Пока он бродил среди опустелого форума (час был полуденный, и большая часть населения предавалась послеобеденному отдыху), раздумывая, очевидно, что бы такое предпринять ему, чтобы заглушить в себе муки голода, через форум в сопровождении мальчика-раба проходил какой-то молодой патриций. Несчастный скиталец сначала не обратил на него никакого внимания, и лишь через некоторое время любопытство его было возбуждено сперва ударами топора, вдруг раздавшимися невдалеке от него, а затем и вторичным появлением того же молодого человека, со всех ног улепетывавшего теперь с форума с маленьким рабом, едва поспевавшим за ним. Пройдя несколько шагов к месту, закрывавшему вход в лавку серебряных дел мастера, и заметив валявшийся на земле топор, он поднял его и принялся рассматривать, как вдруг на него набросилось несколько полицейских, и не успел он опомниться, как был арестован.
– За что? Какое преступление совершил я? – спросил он по-гречески.
– Ах, ты, вор-бездельник! И ты еще смеешь спрашивать, когда тебя поймали на месте преступления с топором в руках?

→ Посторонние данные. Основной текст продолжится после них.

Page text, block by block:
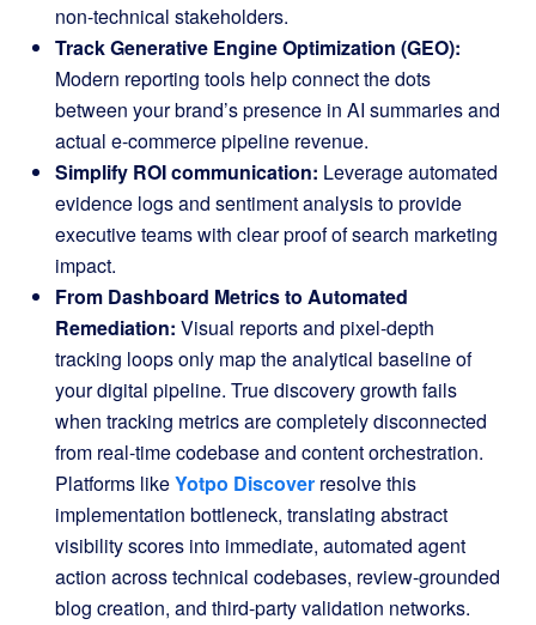
non-technical stakeholders.
Track Generative Engine Optimization (GEO):
Modern reporting tools help connect the dots
between your brand’s presence in AI summaries and
actual e-commerce pipeline revenue.
Simplify ROI communication: Leverage automated
evidence logs and sentiment analysis to provide
executive teams with clear proof of search marketing
impact.
From Dashboard Metrics to Automated
Remediation: Visual reports and pixel-depth
tracking loops only map the analytical baseline of
your digital pipeline. True discovery growth fails
when tracking metrics are completely disconnected
from real-time codebase and content orchestration.
Platforms likeYotpo Discover resolve this
implementation bottleneck, translating abstract
visibility scores into immediate, automated agent
action across technical codebases, review-grounded
blog creation, and third-party validation networks.
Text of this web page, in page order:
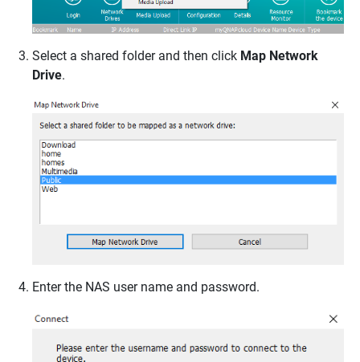
Select a shared folder and then click Map Network
Drive.
Enter the NAS user name and password.
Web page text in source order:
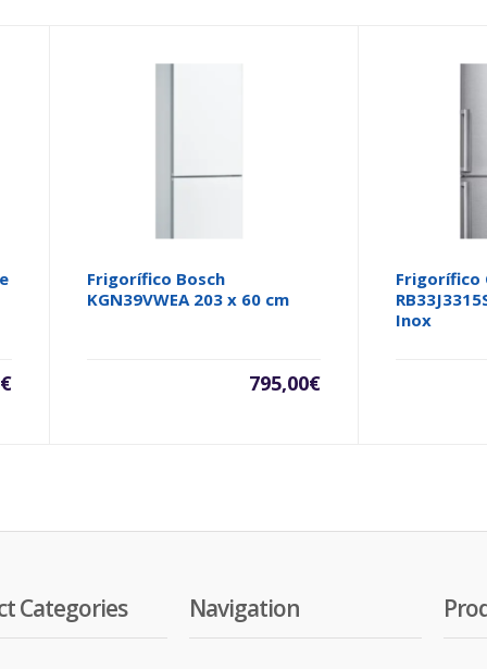
€
Frigorífico Bosch
KGN39VWEA 203 x 60 cm
795,00€
Frigorífico
Inox
Categories Navigation
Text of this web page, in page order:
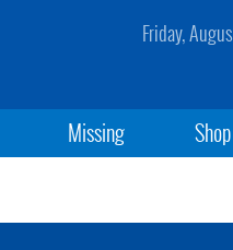
Friday,
Missing Shop
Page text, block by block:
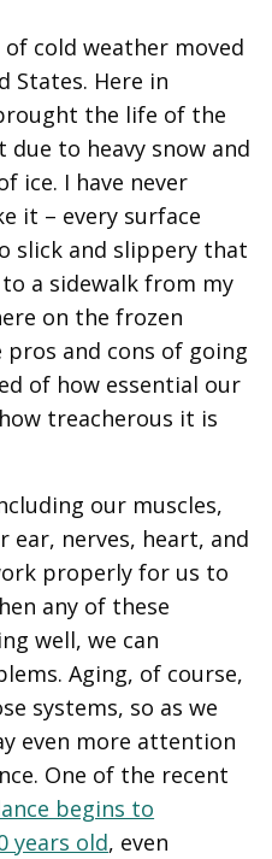
cold weather moved
States. Here in
the life of the
to heavy snow and
ice. I have never
it – every surface
slick and slippery that
a sidewalk from my
on the frozen
and cons of going
of how essential our
treacherous it is
our muscles,
ear, nerves, heart, and
properly for us to
any of these
well, we can
Aging, of course,
systems, so as we
even more attention
One of the recent
begins to
years old, even
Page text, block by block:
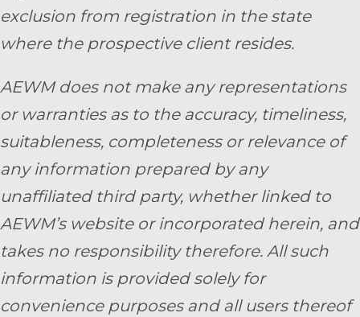
exclusion from registration in the state
where the prospective client resides.
AEWM does not make any representations
or warranties as to the accuracy, timeliness,
suitableness, completeness or relevance of
any information prepared by any
unaffiliated third party, whether linked to
AEWM’s website or incorporated herein, and
takes no responsibility therefore. All such
information is provided solely for
convenience purposes and all users thereof

Плохо зная латинский язык и вдобавок немало ошеломленный, молодой человек не мог понять, в чем именно заключалось преступление, в котором его обвиняли, но в толпе, не замедлившей собраться около него, оказались двое-трое понимавших по-гречески и объяснивших ему, что его считают виновником постоянной кражи свинца с кровли лавки серебряных дел мастера, в которой до сих пор обвиняли бедняков этого квартала, и что теперь, пойманного на месте преступления, его немедленно же препроводят на суд к городскому претору, где, вероятно, ему придется очень плохо, и что он должен будет считать себя очень счастливым, если отделается тридцатью ударами кнута. Всего же скорее, его приговорят к выжиганию клейма, а не то, в виду настоятельной необходимости показать пример строгости, даже и к смертной казни через распятие на кресте.